The authors make a fair point about the perils of banning technologies to protect copyright. That’s never the right answer. Regrettably, however, they pay less attention to what I regard as the legitimate concerns of copyright holders about how to protect their creative works and expressive endeavors going forward. And it’s not just about protecting large-scale industries, as they and other copyright critics are often prone to claim. It’s about whether or not we want a workable copyright system going forward. Of course, some critics wouldn’t mind seeing copyright law fade into the sunset altogether. But Abelson, Ledeen, and Lewis don’t really make it clear how far they’d be willing to go. They do have a brief discussion about collective licensing approaches as a possible solution, which may be coming sooner than we think for the Net. Unfortunately, they don’t spend much time developing the details. I remain skeptical about the sensibility of that approach — especially since it will likely end up being compulsory in nature and fraught with fairness problems (i.e. Who pays in? How much? On the other end, who gets paid how much when their content appears online? etc.) Nonetheless, I think that’s where we’ll end up before the copyright wars are over, so it would have been nice to see the authors spend more time on collective licensing issues.

They also spend a lot of time discussing DRM. I was surprised by their comment that, “Developers of DRM and trusted platforms may be creating effective technologies to control the use of information, but no one has yet devised effective methods to circumscribe the limits of that control.” (p. 212) I must say, that does not seem to match up with the reality of the market we see around us today in which DRM systems are rapidly crumbling and being abandoned left and right.

Conclusion

I didn’t agree with everything in Blown to Bits, such as their unfortunate call for Net neutrality regulation. Overall, however, I enjoyed the book and recommend it. The narrative can be a little disjointed at times, almost sounding like a series of e-mail exchanges between friends (which may have been the case since the book had three authors). But the text is very accessible and contains a great deal of useful information to bring you up to speed on the hottest tech policy debates under the sun. If the authors are smart, they’ll throw the book online and update it periodically to keep it fresh. As I have found with my parental controls and Media Metrics reports, that’s the only way to keep up with the frantic pace of change in the tech policy arena — version your books like software and release periodic updates.

This book will definitely appear on my big, end-of-year “Most Important Tech Policy Books of 2008” list, which I should have wrapped up shortly.
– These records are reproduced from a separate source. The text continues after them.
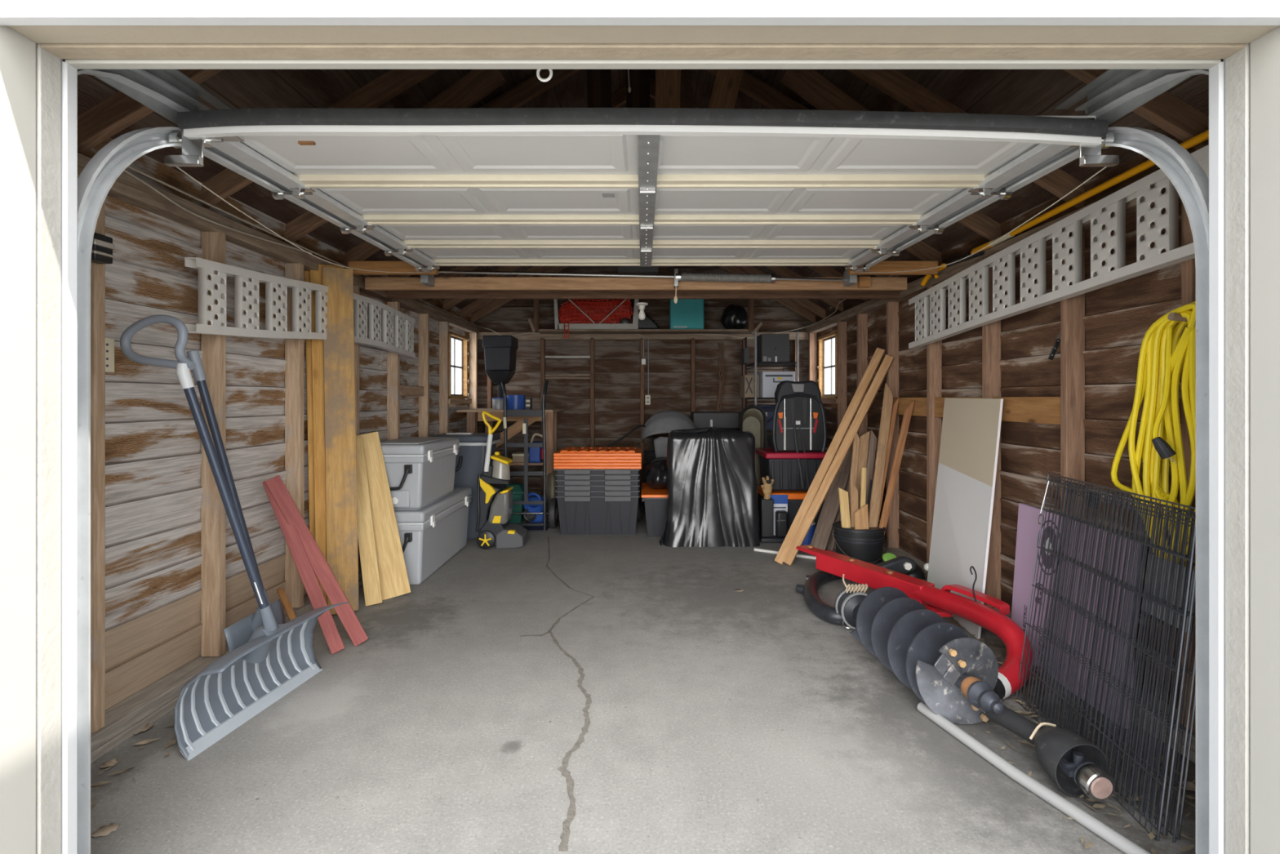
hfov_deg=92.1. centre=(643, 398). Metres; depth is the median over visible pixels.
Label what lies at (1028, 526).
board
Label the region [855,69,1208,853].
door track
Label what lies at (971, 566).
cord
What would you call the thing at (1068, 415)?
wall
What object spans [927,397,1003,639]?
panel
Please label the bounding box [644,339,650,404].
outlet
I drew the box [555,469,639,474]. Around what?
storage tote
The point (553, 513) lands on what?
hand truck
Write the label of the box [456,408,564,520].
workbench
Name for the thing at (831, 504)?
board
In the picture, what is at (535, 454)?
caddy
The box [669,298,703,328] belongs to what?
storage box
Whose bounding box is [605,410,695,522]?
stroller
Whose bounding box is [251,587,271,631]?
socket
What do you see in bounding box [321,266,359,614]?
plank
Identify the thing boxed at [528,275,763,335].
shelf
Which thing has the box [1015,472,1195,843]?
dog crate
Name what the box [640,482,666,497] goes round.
lid
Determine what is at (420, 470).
cooler
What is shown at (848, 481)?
board
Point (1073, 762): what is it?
shaft
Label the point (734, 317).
helmet
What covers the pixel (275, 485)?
painted slat
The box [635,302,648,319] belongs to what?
bulb
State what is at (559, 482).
storage tote
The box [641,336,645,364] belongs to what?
junction box
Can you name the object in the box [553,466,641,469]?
tote cover
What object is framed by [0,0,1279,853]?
door frame
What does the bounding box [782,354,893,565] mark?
two by four
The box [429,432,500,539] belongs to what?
storage bin
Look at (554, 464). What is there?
tote cover
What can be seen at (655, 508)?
storage tote
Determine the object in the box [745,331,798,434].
wire rack
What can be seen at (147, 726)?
fallen leaf
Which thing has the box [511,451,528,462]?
box
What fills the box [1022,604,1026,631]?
print
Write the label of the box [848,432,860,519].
scrap
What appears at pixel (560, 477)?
storage tote
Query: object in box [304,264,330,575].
plank
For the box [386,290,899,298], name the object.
ceiling beam
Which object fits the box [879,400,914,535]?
scrap
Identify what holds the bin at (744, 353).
on the wire rack
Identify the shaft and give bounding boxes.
[973,705,1115,800]
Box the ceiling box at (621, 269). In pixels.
[617,266,658,274]
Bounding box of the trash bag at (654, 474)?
[642,459,666,488]
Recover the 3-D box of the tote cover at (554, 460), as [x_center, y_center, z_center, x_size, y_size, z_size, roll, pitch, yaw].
[-0.445,0.609,6.300,0.862,0.030,0.562,0,0,0]
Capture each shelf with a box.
[507,456,542,465]
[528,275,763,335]
[745,361,796,369]
[746,397,775,402]
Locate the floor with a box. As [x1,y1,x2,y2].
[90,509,1195,853]
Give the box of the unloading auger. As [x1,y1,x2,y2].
[850,586,1007,724]
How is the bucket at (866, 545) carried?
on the floor
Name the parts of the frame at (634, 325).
brace rod, rail, brace rod
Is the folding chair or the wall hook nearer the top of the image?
the wall hook
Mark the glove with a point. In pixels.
(766, 487)
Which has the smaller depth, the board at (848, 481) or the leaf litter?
the leaf litter
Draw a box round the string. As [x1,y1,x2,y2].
[627,69,631,93]
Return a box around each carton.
[739,374,759,397]
[756,333,789,361]
[756,371,795,397]
[769,494,787,535]
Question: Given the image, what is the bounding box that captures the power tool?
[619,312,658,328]
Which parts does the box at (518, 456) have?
carton lid
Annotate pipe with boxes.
[916,702,1151,853]
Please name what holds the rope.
hanging from the wall at (600, 381)
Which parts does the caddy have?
handle
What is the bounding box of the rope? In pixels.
[715,342,724,412]
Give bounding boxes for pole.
[753,547,816,559]
[970,128,1208,253]
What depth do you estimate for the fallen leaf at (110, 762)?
2.25 m
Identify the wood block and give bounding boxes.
[857,275,871,288]
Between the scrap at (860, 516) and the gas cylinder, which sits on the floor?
the gas cylinder
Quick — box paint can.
[492,397,503,409]
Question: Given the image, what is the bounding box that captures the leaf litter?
[90,616,1195,853]
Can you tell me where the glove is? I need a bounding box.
[760,475,773,499]
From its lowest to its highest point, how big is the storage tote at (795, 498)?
0.435 m
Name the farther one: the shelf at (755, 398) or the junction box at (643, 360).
the junction box at (643, 360)
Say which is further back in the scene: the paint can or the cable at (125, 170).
the paint can
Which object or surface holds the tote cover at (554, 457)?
on the tote cover at (554, 460)
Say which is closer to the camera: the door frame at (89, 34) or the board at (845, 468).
the door frame at (89, 34)
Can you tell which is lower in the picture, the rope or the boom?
the boom
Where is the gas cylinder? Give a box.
[546,469,559,520]
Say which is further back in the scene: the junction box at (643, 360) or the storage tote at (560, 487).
the junction box at (643, 360)
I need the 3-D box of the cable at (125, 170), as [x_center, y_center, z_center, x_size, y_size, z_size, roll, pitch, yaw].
[-2.042,-0.874,3.090,0.015,0.081,1.421,0,0,0]
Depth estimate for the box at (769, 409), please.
6.93 m
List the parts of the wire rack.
post, post, post
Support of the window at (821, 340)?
in the wall at (1068, 415)
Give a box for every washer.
[475,410,528,549]
[523,492,546,522]
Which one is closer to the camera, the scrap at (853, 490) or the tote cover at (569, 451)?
the scrap at (853, 490)
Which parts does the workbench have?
leg, leg, rail, leg, leg
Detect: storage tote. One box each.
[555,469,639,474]
[555,470,639,479]
[555,475,639,484]
[555,481,639,490]
[555,486,639,528]
[555,492,639,534]
[642,497,666,536]
[755,448,826,490]
[757,484,826,531]
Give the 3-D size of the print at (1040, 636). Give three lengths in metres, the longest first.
0.114 x 0.037 x 0.001 m
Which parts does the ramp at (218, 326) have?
rail, rail
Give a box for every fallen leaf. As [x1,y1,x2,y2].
[90,822,120,837]
[99,758,116,768]
[132,723,153,733]
[1181,781,1195,791]
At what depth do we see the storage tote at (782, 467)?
5.96 m
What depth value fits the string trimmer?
4.32 m
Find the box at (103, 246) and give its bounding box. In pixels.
[90,232,114,263]
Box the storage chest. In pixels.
[691,412,738,430]
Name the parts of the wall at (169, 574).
sill plate, sill plate, plate, plate
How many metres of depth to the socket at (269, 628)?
2.62 m
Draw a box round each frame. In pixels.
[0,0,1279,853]
[553,298,638,328]
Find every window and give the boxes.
[448,331,471,404]
[817,331,837,404]
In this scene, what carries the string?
hanging from the ceiling
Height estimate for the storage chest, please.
1.175 m
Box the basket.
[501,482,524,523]
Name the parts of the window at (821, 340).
sash
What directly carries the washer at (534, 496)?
on the floor
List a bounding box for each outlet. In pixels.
[105,337,114,372]
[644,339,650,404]
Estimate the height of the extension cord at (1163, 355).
1.037 m
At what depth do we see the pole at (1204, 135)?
2.77 m
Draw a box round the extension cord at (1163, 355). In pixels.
[1111,300,1195,569]
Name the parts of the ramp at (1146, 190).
rail
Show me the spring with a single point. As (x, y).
(427, 280)
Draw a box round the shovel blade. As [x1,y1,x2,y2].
[484,346,516,371]
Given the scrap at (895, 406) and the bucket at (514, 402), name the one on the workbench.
the bucket at (514, 402)
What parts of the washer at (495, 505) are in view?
trim, frame post, dirty tank, clean tank, tank lid, tank handle
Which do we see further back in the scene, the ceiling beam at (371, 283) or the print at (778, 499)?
the print at (778, 499)
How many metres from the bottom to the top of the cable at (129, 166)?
0.155 m
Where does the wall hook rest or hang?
attached to the wall at (1068, 415)
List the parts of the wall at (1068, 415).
plate, plate, sill plate, sill plate
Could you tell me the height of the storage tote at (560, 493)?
0.385 m
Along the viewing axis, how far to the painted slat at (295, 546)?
3.27 m
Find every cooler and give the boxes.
[380,436,459,508]
[394,487,471,584]
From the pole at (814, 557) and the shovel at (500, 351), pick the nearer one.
the pole at (814, 557)
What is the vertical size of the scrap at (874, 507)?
1.453 m
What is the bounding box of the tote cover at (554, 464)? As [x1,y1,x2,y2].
[553,462,641,466]
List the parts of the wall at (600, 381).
plate
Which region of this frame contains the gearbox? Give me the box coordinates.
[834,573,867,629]
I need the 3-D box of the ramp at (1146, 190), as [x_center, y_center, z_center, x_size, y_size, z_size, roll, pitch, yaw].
[2.007,-0.637,3.160,0.056,0.530,2.880,0,0,0]
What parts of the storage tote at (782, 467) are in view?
lid
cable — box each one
[124,168,312,253]
[127,165,642,336]
[687,275,892,337]
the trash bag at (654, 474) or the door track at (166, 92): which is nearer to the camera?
the door track at (166, 92)
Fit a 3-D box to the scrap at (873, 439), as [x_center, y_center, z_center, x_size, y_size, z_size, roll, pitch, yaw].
[1.816,0.793,5.028,0.278,1.066,0.045,0,0,-38]
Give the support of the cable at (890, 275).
attached to the wall at (1068, 415)
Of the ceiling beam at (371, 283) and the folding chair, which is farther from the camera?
the folding chair
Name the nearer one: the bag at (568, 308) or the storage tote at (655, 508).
the storage tote at (655, 508)
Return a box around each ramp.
[184,257,415,357]
[908,144,1208,348]
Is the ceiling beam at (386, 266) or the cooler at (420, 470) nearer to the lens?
the ceiling beam at (386, 266)
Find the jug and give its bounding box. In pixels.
[801,521,815,545]
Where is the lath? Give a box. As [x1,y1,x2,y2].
[715,381,722,411]
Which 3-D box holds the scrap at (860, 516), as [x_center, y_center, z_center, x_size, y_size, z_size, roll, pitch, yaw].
[1.682,1.066,4.740,0.125,0.511,0.024,0,0,-11]
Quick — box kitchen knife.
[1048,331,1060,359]
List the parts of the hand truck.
label plate, toe plate
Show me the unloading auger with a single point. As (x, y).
(951, 672)
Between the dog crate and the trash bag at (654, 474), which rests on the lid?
the trash bag at (654, 474)
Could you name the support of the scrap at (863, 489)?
in the bucket at (866, 545)
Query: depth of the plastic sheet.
5.61 m
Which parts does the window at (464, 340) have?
sash
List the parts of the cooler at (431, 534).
handle, lid panel, lid
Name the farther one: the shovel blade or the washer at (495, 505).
the shovel blade
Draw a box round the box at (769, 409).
[749,404,775,429]
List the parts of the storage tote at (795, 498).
lid
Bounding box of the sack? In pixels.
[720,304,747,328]
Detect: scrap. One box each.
[838,487,850,528]
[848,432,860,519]
[849,478,858,527]
[853,503,868,529]
[855,431,870,508]
[860,467,866,507]
[865,430,877,504]
[867,480,872,513]
[868,382,893,527]
[877,398,898,525]
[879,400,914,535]
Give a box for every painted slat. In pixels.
[262,481,344,653]
[264,475,368,646]
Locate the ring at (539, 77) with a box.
[536,69,552,81]
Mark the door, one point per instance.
(440, 187)
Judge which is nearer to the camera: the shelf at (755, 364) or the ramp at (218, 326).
the ramp at (218, 326)
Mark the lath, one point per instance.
(721, 382)
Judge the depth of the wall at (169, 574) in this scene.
2.90 m
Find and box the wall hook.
[1167,312,1187,321]
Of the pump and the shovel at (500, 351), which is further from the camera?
the shovel at (500, 351)
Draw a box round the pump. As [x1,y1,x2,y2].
[759,497,787,542]
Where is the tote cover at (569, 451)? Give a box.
[553,446,641,456]
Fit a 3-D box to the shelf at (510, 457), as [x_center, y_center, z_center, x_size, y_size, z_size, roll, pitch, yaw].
[-1.435,0.725,7.225,0.810,0.030,0.750,0,0,0]
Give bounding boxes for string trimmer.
[882,552,928,580]
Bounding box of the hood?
[479,520,510,546]
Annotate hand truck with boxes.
[501,380,558,531]
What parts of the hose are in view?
pivot arm
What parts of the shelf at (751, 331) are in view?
hanger post, hanger post
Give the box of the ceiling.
[77,69,1208,323]
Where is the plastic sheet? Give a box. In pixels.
[658,426,759,546]
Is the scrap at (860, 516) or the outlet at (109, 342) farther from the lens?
the scrap at (860, 516)
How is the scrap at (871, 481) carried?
in the bucket at (866, 545)
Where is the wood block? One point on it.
(863, 282)
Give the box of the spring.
[420,268,857,288]
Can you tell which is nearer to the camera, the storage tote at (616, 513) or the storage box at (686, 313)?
the storage tote at (616, 513)
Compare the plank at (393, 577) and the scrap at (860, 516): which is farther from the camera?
the scrap at (860, 516)
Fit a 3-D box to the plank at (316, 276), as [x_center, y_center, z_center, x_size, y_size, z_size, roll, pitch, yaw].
[-1.975,0.239,3.897,0.225,2.183,0.160,0,0,-29]
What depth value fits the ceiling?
3.02 m
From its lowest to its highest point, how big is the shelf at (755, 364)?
0.056 m
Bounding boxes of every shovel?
[120,314,348,760]
[186,349,284,652]
[482,335,518,408]
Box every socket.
[242,604,293,663]
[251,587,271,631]
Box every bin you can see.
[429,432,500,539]
[740,347,749,364]
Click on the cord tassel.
(675, 299)
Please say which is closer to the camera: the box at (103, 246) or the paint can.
the box at (103, 246)
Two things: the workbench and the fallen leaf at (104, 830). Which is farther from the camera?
the workbench
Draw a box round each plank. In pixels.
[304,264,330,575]
[310,264,343,603]
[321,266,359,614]
[355,431,411,599]
[355,436,382,606]
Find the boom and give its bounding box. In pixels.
[795,544,1033,700]
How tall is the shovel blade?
0.273 m
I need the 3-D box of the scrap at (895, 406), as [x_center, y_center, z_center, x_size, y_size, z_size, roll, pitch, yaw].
[1.905,0.660,4.907,0.393,1.328,0.030,0,0,-33]
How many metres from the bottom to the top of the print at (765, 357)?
0.054 m
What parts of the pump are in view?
motor
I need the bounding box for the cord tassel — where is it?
[673,287,677,303]
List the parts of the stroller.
push handle, frame, seat
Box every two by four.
[774,347,884,564]
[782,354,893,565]
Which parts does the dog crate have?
latch plate, door plate
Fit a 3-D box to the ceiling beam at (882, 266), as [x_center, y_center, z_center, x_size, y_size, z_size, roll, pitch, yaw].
[1.675,-0.877,4.140,0.590,0.085,0.045,0,0,0]
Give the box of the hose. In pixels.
[795,555,915,628]
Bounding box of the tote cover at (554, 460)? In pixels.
[553,459,641,462]
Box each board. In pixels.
[810,471,848,550]
[825,429,857,550]
[833,468,850,548]
[1011,502,1142,728]
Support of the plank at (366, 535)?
on the floor
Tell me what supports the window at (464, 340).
in the wall at (169, 574)
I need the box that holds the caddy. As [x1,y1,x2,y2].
[528,433,542,462]
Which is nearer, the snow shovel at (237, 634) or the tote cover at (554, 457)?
the snow shovel at (237, 634)
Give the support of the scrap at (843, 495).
in the bucket at (866, 545)
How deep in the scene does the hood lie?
5.52 m
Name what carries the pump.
on the floor
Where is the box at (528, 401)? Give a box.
[524,397,532,408]
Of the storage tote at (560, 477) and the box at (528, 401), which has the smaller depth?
the storage tote at (560, 477)
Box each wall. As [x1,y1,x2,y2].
[77,137,480,763]
[472,266,813,496]
[805,137,1196,764]
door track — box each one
[77,69,431,853]
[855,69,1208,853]
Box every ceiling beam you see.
[347,261,438,275]
[364,276,906,290]
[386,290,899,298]
[848,261,937,275]
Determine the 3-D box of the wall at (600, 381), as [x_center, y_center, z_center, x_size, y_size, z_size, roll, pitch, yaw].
[0.000,-0.560,7.775,4.600,3.800,0.150,0,0,0]
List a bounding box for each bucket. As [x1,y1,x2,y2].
[506,394,525,409]
[831,520,887,562]
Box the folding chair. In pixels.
[739,404,766,525]
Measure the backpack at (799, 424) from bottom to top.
1.031 m
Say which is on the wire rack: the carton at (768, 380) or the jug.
the carton at (768, 380)
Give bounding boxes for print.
[763,355,771,360]
[769,494,787,503]
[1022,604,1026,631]
[1035,582,1042,604]
[1038,635,1044,661]
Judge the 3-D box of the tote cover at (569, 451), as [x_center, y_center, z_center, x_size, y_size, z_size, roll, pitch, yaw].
[-0.445,0.535,6.300,0.862,0.052,0.562,0,0,0]
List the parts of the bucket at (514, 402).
lid
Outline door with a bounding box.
[164,107,1119,272]
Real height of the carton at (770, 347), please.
0.318 m
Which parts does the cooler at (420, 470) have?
handle, lid panel, lid
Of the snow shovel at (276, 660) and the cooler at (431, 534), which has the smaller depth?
the snow shovel at (276, 660)
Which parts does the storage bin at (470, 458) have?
handle, lid
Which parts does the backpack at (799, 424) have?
steel rod, label plate, steel rod
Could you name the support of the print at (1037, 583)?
attached to the board at (1028, 526)
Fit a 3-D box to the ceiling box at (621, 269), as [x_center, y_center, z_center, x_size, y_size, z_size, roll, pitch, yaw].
[-0.037,-1.320,4.620,0.300,0.780,0.200,0,0,0]
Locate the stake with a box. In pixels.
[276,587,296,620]
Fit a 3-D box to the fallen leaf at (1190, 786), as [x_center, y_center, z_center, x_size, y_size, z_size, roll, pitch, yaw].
[1.863,1.327,2.109,0.053,0.019,0.053,0,0,28]
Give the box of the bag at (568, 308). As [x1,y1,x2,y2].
[558,298,633,338]
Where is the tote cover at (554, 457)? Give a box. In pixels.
[553,456,641,459]
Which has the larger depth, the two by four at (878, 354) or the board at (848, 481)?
the board at (848, 481)
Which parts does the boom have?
gusset plate, handle
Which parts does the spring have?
rod, spring plate
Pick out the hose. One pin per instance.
(901, 564)
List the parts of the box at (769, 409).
lid
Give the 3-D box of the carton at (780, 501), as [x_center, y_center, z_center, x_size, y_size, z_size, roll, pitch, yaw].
[1.291,1.127,5.881,0.170,0.425,0.027,0,0,0]
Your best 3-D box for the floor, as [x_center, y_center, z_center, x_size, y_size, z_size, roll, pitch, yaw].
[0.000,1.415,4.625,4.600,0.151,6.650,0,0,0]
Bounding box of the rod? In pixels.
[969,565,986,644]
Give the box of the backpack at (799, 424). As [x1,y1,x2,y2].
[767,380,826,488]
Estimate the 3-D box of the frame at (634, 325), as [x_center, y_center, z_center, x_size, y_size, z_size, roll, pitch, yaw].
[-0.565,-1.041,7.452,1.026,0.416,0.039,0,0,0]
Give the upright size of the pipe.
0.041 m
Also, I think this book makes a nice complement to Palfrey and Gasser’s Born Digital, which I reviewed here last month. And, if you are interested in another title that takes an approach similar to what Abelson, Ledeen, and Lewis have taken here, you might want to check out Bruce Owen’s outstanding 1999 book “The Internet Challenge to Television.” It’s an oldy but a goodie, as I noted here.

Finally, given the title of the book and the countless times in the text that Abelson, Ledeen, and Lewis talk about the “bits revolution,” how “bits are bits,” and how “bits behave strangely,” shockingly, they never seem to get around to crediting Nicholas Negroponte for his pioneering work on this front in Being Digital. Long before anybody else gave a damn about how the movement from a world of atoms to a world bits would change our entire existence, Nicholas Negroponte was preaching that gospel to the unconverted. And considering he was saying all that back in the dark (dial-up) ages of 1995, the man deserves some credit, as I have noted here before.